WHAT NEEDS TO BE DONE: Copy every record verbatim but exclude the pictures.

INPUT DATA:
▬▬▬
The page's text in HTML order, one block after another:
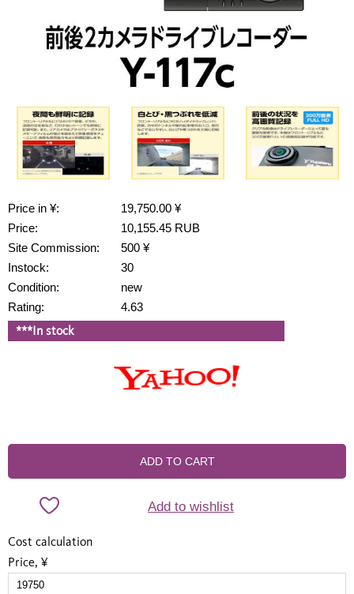
Price in ¥:
19,750.00 ¥
Price:
10,155.45 RUB
Site Commission:
500 ¥
Instock:
30
Condition:
new
Rating:
4.63
***In stock
ADD TO CART
Add to wishlist
Cost calculation
Price, ¥
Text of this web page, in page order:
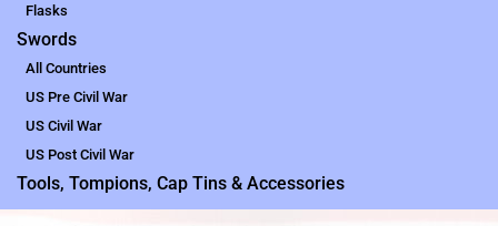
Flasks
Swords
All Countries
US Pre Civil War
US Civil War
US Post Civil War
Tools, Tompions, Cap Tins & Accessories
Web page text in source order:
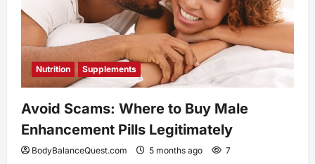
▬▬▬
RESPONSE BOX:
The page's text in HTML order, one block after another:
Price in ¥:
19,750.00 ¥
Price:
10,155.45 RUB
Site Commission:
500 ¥
Instock:
30
Condition:
new
Rating:
4.63
***In stock
ADD TO CART
Add to wishlist
Cost calculation
Price, ¥
Text of this web page, in page order:
Flasks
Swords
All Countries
US Pre Civil War
US Civil War
US Post Civil War
Tools, Tompions, Cap Tins & Accessories
Web page text in source order:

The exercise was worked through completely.